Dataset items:

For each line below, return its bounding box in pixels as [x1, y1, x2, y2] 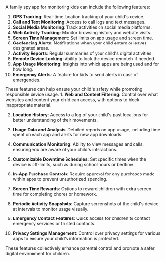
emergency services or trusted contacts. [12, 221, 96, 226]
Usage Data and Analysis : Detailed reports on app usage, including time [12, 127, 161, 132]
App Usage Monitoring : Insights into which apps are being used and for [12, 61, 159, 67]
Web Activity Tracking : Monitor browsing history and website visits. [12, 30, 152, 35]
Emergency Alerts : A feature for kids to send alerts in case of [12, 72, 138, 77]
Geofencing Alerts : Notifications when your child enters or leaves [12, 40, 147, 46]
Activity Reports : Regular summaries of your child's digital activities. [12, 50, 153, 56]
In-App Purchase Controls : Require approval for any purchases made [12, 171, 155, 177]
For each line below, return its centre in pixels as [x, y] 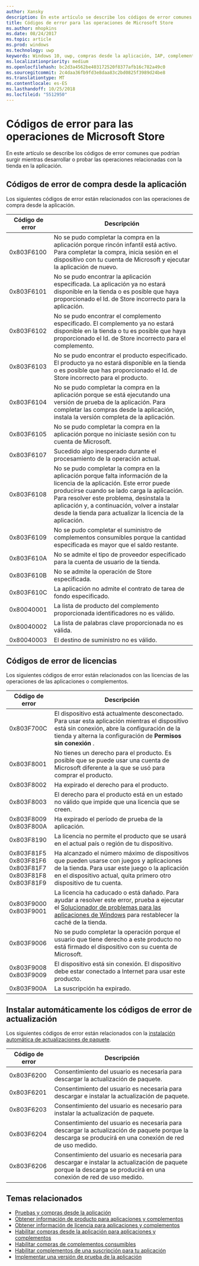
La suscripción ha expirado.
==
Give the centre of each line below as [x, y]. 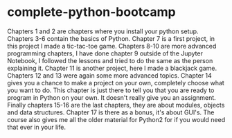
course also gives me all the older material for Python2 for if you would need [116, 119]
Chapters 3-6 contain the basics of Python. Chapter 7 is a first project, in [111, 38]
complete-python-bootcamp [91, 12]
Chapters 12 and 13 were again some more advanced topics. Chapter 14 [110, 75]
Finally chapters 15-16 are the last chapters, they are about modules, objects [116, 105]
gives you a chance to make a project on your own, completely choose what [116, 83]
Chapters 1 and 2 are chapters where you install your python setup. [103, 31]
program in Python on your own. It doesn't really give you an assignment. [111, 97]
==
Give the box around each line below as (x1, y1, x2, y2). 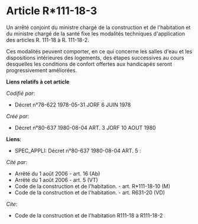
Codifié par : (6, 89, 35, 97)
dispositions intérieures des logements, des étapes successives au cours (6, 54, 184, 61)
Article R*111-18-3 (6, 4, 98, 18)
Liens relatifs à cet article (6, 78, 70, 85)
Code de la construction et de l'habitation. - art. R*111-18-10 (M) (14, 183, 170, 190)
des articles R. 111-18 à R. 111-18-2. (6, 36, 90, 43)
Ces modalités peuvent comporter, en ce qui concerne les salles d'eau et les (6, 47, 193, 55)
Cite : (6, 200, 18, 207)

WHAT IS BEING ASKED: Look through the entries for the string "your". Every line that has it belongs in the answer.

PROBLEM SOLUTION:
Geofencing Alerts : Notifications when your child enters or leaves [12, 40, 147, 46]
Activity Reports : Regular summaries of your child's digital activities. [12, 50, 153, 56]
gives you a chance to make a project on your own, completely choose what [116, 83]
Chapters 1 and 2 are chapters where you install your python setup. [103, 31]
program in Python on your own. It doesn't really give you an assignment. [111, 97]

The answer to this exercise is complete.